Machine learning models are initially trained during the development phase. But what is obtained at that point should not be considered the final model – a better approach would be to think of it as the first deployment model in a continuous improvement process, where a new model can be retrained in regular intervals as more data is obtained. This ensures that the model is always at its best. Automating the process allows for effortless re-training, as the model is automatically re-trained for example at a set interval or when new data is presented.
What are the components of MLOps architecture?
Now, let’s quickly introduce the building blocks of a general level architecture for applying MLOps in a project. The steps of the process are the same as in traditional projects, but here they are augmented with automation. The image below presents a general architecture for implementing MLOps in project work.
MLOps architecture diagram
The pipeline begins with data being fetched from storage. Afterwards, the data preparation process starts, which includes for example data cleaning, validation and formatting. After the preprocessing step, the data is in a format that can be utilized in model training. An automated pipeline will trigger the model training process once the data is present and the model code is validated through a continuous integration & development (CI/CD) pipeline. The resulting model is moved to the validation & evaluation step, where automated tests and checks are run to ensure the model is adequate for deployment and the performance matches at least a minimum threshold, but preferably is at least equal or better than the current model.
During the evaluation step the model is assessed for highly successful and well performing features.
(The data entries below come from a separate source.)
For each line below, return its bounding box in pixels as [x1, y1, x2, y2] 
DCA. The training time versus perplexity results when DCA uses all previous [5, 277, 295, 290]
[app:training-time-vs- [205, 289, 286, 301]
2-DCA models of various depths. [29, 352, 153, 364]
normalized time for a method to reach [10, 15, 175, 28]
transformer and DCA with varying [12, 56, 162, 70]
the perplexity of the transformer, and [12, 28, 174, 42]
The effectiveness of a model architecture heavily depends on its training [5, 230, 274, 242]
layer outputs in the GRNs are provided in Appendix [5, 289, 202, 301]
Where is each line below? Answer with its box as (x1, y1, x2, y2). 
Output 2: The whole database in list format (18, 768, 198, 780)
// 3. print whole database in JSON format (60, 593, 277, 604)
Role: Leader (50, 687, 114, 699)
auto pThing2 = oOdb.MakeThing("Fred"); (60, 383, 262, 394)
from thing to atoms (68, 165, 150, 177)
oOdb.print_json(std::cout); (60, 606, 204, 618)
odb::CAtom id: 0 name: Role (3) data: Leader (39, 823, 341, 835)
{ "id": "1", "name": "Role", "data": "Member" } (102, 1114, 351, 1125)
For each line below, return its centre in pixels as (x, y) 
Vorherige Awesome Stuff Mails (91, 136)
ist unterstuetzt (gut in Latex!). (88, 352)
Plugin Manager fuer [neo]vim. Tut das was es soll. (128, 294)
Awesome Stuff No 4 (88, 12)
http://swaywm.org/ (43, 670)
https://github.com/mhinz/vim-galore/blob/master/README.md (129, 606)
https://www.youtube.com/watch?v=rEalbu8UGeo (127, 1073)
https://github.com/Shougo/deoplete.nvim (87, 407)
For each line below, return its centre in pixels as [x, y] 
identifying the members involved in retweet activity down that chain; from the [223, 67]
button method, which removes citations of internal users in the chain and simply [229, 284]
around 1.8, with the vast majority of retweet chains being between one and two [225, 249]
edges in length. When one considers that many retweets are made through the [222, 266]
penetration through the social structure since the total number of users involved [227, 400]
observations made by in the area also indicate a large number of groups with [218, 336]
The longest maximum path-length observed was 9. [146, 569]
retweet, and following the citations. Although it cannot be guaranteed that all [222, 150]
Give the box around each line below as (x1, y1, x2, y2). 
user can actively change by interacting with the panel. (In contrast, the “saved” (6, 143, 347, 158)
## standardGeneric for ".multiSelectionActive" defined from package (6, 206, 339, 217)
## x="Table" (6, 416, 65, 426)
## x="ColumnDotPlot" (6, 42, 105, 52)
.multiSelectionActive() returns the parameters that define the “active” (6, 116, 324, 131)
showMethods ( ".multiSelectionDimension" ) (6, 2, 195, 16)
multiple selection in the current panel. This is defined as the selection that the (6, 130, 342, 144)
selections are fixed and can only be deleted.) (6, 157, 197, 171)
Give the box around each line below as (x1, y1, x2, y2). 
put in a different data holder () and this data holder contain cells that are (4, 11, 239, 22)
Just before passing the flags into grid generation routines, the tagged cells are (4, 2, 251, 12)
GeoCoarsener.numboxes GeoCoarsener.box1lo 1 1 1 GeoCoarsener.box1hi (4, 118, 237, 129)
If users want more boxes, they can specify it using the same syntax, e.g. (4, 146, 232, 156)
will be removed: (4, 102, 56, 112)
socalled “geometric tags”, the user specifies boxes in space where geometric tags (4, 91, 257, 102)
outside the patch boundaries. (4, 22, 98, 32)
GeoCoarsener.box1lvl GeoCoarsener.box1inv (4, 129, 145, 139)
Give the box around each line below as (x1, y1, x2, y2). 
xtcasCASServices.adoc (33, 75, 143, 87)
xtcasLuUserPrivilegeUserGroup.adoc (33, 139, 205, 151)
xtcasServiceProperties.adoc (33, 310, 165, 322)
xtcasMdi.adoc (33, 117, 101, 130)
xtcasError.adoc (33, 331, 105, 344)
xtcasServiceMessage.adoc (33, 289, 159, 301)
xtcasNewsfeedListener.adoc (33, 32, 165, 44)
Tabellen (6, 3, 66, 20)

Those features are moved to feature storage, from where they can be utilized when training the next generation model.
If the validation and evaluation of the model has been successful, the model automatically moves to deployment, where the model is taken into production use. Finally, the created model is then moved to version control to keep track of the different model versions and provide the possibility to revert to an earlier version if necessary.
Finally, during the application use, automated monitoring will ensure everything works as intended and allow for swift maintenance in case any issues occur.
Though all the steps of the process are automated and run by default, the user can always for example stop the process at any step or run any additional steps if deemed necessary. The loop structure of the pipeline allows for easy maintenance, model updates and mode re-training, as the pipeline can be triggered for example in case new data is applied to the storage or model code is updated.
Summary: MLOps in a nutshell
MLOps, short for Machine Learning Operations, is an umbrella term for activities around lifecycle management of machine learning applications. It covers everything from automated data processing and model training pipelines to automated code and model deployments and quality assurance.
The ML approach does not include a single set of tools or technologies, but is rather a collection of best practices utilizing automated tools, processes, and ways of working. The aim is to create machine learning applications that are safer, more efficient, more reliable, and easy to reproduce and maintain, but require less manual work from experts. The methodology allows machine learning engineers and data scientists to focus on the core development of the model rather than spending time on tasks unrelated to data science, such as preprocessing data, configuring environments, or monitoring models. The faster deliveries and better performing models provide faster value to the end-user and customer bringing benefits also to the business owners.
MLOps can be applied to projects of a variety of sizes and will provide benefits from small proofs-of-concept to large application development, but the method especially shines in big, long-term projects where the amount of manual work can often grow.